§ PROBLEM TO WORK ON:
Give back the entries exactly, ending with the "Posted on May 9, 2026 from the PHHA Pocono" line.

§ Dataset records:
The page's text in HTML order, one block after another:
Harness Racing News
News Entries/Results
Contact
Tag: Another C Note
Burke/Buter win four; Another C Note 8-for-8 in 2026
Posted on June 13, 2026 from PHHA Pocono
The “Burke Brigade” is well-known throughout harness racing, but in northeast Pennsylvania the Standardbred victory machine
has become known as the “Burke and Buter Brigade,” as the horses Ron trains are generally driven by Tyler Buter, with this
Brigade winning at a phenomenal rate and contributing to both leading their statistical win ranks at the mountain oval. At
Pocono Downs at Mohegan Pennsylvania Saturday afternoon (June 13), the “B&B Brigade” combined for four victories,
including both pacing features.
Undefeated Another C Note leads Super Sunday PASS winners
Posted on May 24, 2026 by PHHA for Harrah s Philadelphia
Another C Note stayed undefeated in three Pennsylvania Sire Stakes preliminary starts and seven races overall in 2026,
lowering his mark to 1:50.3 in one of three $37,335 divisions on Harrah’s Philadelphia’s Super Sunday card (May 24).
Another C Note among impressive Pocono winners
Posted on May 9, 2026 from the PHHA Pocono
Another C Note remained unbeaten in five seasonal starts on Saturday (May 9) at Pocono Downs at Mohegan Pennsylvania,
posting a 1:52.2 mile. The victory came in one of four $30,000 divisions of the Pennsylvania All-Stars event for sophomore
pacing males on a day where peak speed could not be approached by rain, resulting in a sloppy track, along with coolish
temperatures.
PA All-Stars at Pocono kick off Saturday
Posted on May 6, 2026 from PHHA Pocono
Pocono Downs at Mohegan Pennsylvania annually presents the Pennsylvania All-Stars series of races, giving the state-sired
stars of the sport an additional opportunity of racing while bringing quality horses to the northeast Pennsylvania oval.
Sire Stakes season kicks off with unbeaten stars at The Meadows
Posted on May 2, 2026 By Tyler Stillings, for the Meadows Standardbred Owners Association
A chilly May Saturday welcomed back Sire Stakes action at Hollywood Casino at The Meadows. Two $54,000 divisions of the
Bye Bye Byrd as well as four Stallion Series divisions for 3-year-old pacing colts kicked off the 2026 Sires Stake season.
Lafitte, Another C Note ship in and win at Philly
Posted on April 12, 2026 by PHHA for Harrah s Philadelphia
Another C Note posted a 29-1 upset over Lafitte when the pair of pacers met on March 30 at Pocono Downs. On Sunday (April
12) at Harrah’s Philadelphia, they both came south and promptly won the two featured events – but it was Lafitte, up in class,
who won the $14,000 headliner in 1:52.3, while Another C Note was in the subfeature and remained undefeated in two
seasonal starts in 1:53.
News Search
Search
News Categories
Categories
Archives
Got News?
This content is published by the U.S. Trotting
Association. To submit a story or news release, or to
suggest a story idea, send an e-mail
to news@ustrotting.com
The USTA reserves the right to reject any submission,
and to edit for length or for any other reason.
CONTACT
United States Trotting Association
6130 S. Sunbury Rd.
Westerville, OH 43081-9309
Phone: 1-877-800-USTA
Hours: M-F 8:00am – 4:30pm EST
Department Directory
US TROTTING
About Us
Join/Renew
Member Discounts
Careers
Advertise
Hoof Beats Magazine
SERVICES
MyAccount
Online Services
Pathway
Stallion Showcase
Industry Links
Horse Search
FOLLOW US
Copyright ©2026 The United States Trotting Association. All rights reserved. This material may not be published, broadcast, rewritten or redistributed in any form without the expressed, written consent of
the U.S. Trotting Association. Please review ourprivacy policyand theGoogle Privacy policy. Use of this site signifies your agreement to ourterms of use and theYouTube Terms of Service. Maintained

§ WRITTEN REPLY:
The page's text in HTML order, one block after another:
Harness Racing News
News Entries/Results
Contact
Tag: Another C Note
Burke/Buter win four; Another C Note 8-for-8 in 2026
Posted on June 13, 2026 from PHHA Pocono
The “Burke Brigade” is well-known throughout harness racing, but in northeast Pennsylvania the Standardbred victory machine
has become known as the “Burke and Buter Brigade,” as the horses Ron trains are generally driven by Tyler Buter, with this
Brigade winning at a phenomenal rate and contributing to both leading their statistical win ranks at the mountain oval. At
Pocono Downs at Mohegan Pennsylvania Saturday afternoon (June 13), the “B&B Brigade” combined for four victories,
including both pacing features.
Undefeated Another C Note leads Super Sunday PASS winners
Posted on May 24, 2026 by PHHA for Harrah s Philadelphia
Another C Note stayed undefeated in three Pennsylvania Sire Stakes preliminary starts and seven races overall in 2026,
lowering his mark to 1:50.3 in one of three $37,335 divisions on Harrah’s Philadelphia’s Super Sunday card (May 24).
Another C Note among impressive Pocono winners
Posted on May 9, 2026 from the PHHA Pocono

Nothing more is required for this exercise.